O economista, que está se preparando para deixar o cargo após ser nomeado governador do Banco de Portugal, também observa que o impacto das tarifas impostas pelos Estados Unidos a seus parceiros "demora" a se materializar no crescimento global.
A Organização para Cooperação e Desenvolvimento Econômico, com sede em Paris, revisou para cima, nesta terça-feira (23), suas previsões de crescimento global para 3,2% em 2025, embora tenha alertado que vários sinais de desaceleração já estão presentes.
PERGUNTA: Ao aumentar sua previsão de crescimento global para 2025, a OCDE mostra menos pessimismo sobre o efeito das tarifas dos EUA na economia?
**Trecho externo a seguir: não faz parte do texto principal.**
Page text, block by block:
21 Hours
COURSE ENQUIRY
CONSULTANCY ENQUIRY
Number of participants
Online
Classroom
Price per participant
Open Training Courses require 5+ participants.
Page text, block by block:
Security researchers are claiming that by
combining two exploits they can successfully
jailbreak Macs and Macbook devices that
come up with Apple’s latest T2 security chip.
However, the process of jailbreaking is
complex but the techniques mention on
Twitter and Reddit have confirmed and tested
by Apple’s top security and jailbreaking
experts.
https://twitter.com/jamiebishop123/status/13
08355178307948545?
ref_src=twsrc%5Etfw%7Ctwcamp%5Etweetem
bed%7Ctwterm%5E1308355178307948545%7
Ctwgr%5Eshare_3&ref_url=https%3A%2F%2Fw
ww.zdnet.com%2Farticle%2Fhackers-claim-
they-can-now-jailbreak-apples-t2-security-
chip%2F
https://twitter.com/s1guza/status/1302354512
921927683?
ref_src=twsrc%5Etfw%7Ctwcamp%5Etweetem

RESPOSTA: O impacto das tarifas demora mais para ser sentido na economia, em parte porque muitas empresas em vários países anteciparam essas tarifas antes de sua entrada em vigor. Decidiram agir e exportar para os Estados Unidos e outros países para evitar essas tarifas.
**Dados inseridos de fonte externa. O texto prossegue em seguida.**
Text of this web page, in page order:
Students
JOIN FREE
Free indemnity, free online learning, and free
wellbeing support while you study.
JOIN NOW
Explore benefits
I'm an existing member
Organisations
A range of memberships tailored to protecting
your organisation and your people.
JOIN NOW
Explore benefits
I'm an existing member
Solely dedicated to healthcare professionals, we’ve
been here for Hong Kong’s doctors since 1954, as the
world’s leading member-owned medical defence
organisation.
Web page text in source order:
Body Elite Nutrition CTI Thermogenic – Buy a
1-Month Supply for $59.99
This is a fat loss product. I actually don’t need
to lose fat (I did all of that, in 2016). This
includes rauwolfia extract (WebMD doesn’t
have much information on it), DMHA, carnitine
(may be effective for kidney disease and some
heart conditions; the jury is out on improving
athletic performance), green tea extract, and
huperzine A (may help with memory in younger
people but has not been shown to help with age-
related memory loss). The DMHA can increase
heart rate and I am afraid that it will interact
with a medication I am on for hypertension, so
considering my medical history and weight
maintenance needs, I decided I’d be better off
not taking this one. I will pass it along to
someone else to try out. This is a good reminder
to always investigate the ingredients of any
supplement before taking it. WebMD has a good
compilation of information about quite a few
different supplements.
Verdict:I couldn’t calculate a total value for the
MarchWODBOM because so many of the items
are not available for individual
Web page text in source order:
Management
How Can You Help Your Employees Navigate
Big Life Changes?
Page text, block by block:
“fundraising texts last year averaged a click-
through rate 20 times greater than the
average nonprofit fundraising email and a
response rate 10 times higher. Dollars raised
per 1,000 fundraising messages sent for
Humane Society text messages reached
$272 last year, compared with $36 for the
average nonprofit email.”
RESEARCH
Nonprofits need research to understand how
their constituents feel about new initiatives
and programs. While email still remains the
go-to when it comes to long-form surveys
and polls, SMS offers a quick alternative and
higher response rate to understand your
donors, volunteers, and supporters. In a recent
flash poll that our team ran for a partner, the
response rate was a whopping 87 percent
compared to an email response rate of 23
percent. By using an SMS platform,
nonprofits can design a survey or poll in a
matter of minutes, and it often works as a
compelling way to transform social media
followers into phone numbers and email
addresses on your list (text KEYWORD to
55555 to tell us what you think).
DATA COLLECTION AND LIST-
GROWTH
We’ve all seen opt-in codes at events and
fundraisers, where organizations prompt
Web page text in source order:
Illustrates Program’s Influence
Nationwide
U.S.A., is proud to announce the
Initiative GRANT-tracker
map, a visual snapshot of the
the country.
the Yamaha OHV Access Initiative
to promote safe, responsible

Dito isto, já vemos um menor crescimento e uma inflação mais alta do que o previsto.
Geralmente, quando a economia vai muito bem, o crescimento tende a estar em torno de 4%, então estamos longe disso.
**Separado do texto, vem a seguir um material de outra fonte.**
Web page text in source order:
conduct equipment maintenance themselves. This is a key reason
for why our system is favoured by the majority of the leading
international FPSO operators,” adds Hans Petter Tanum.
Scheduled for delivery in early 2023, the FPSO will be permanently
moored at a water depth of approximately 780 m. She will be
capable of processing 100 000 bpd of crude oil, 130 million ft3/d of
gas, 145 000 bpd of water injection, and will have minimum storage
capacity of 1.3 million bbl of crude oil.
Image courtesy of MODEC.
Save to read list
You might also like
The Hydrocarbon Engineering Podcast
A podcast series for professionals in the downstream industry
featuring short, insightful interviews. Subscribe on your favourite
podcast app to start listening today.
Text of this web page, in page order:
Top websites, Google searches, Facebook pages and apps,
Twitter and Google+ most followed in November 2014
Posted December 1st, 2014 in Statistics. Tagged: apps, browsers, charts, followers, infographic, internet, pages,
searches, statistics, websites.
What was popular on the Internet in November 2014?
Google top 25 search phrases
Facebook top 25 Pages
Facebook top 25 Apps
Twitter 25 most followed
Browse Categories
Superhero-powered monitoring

P: Com restrições aos vistos no setor tecnológico nos Estados Unidos, Donald Trump mantém a pressão sobre os imigrantes. Isso é uma ameaça para a economia dos EUA?
R: Continuar atraindo pessoas altamente qualificadas, dos Estados Unidos ou de todo o mundo, é uma vantagem crucial para a economia dos Estados Unidos, e isso será intensificado com o avanço da inteligência artificial, já que existe fundamentalmente uma escassez significativa de mão de obra no setor tecnológico.
Os Estados Unidos e a Alemanha são os dois países da OCDE que experimentam as maiores carências de mão de obra nesses setores.
Evidentemente, já há um menor crescimento da força de trabalho, o que obviamente terá um impacto no PIB. Não incorporamos em nossas previsões as mudanças mais recentes que ocorreram há apenas dois ou três dias.
P: O debate aumenta na Europa sobre uma tributação para grandes fortunas. É uma solução viável para restaurar as finanças públicas?
R: Mais importante do que falar de um imposto específico é determinar que tipo de política pode ser implementada em termos fiscais e de corte de despesas para alcançar um nível de dívida mais baixo.
Segundo a OCDE, a maneira adequada [de realizar economias] é garantir que sejam feitos todos os esforços para reduzir a dívida. Alguns países acreditam que isso deve ser por meio do IVA, outros pelo imposto de renda. Outros consideram outros impostos, ou um corte nos gastos. Há muitas maneiras de fazer isso.
Se a Europa é mais regulada do que outras regiões do mundo, se a Europa oferece um ambiente de negócios menos favorável, se a Europa impõe impostos mais altos... Isso significa que os empresários, em vez de investir na Europa, irão para outros lugares. É por isso que insisto na necessidade de realizar reformas.